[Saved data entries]
'''
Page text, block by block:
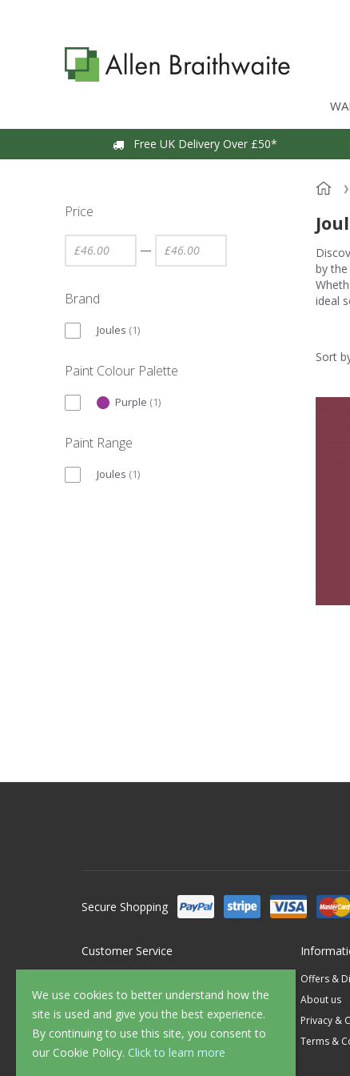
Free UK Delivery Over £50*
Price
—
Brand
Joules (1)
Paint Colour Palette
Purple (1)
Paint Range
Joules (1)
We use cookies to better understand how the
site is used and give you the best experience.
By continuing to use this site, you consent to
our Cookie Policy. Click to learn more
by
ideal
Sort
Secure Shopping
Customer Service
FAQ's
Delivery
Returns
Sample Service
Offers &
About us
Privacy &
Terms &
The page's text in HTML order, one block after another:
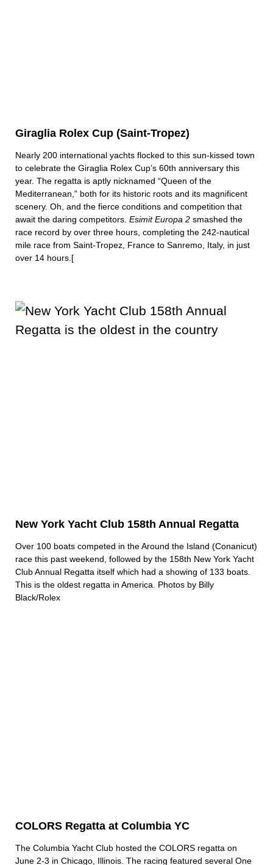
Giraglia Rolex Cup (Saint-Tropez)
Nearly 200 international yachts flocked to this sun-kissed town
to celebrate the Giraglia Rolex Cup’s 60th anniversary this
year. The regatta is aptly nicknamed “Queen of the
Mediterranean,” both for its historic roots and its magnificent
scenery. Oh, and the fierce conditions and competition that
await the daring competitors. Esimit Europa 2 smashed the
race record by over three hours, completing the 242-nautical
mile race from Saint-Tropez, France to Sanremo, Italy, in just
over 14 hours.[
New York Yacht Club 158th Annual Regatta
Over 100 boats competed in the Around the Island (Conanicut)
race this past weekend, followed by the 158th New York Yacht
Club Annual Regatta itself which had a showing of 133 boats.
This is the oldest regatta in America. Photos by Billy
Black/Rolex
COLORS Regatta at Columbia YC
The Columbia Yacht Club hosted the COLORS regatta on
June 2-3 in Chicago, Illinois. The racing featured several One
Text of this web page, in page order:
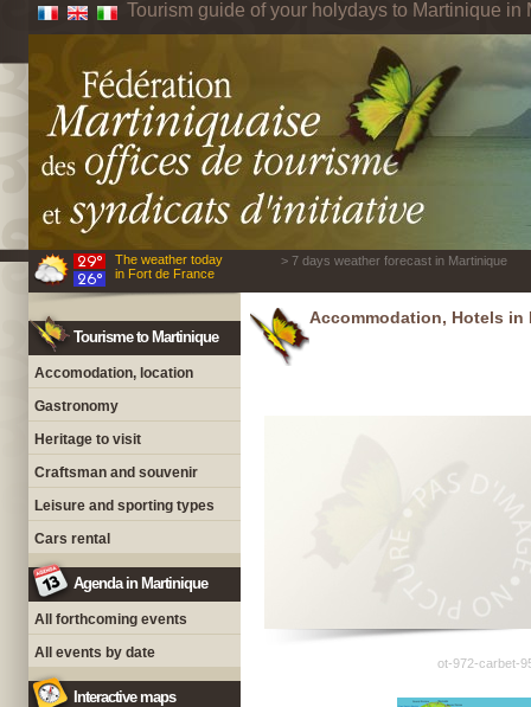
Tourism guide of your holydays to Martinique in
The weather today
in Fort de France
> 7 days weather forecast in Martinique
Tourisme to Martinique
Accomodation, location
Gastronomy
Heritage to visit
Craftsman and souvenir
Leisure and sporting types
Cars rental
Agenda in Martinique
All forthcoming events
All events by date
Interactive maps
Accommodation, Hotels in
ot-972-carbet-
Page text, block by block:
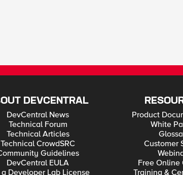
'''
**Work to complete**
Give the count of lines in the entries above that hold the word "Giraglia", with no other words.

**Output for this task**
2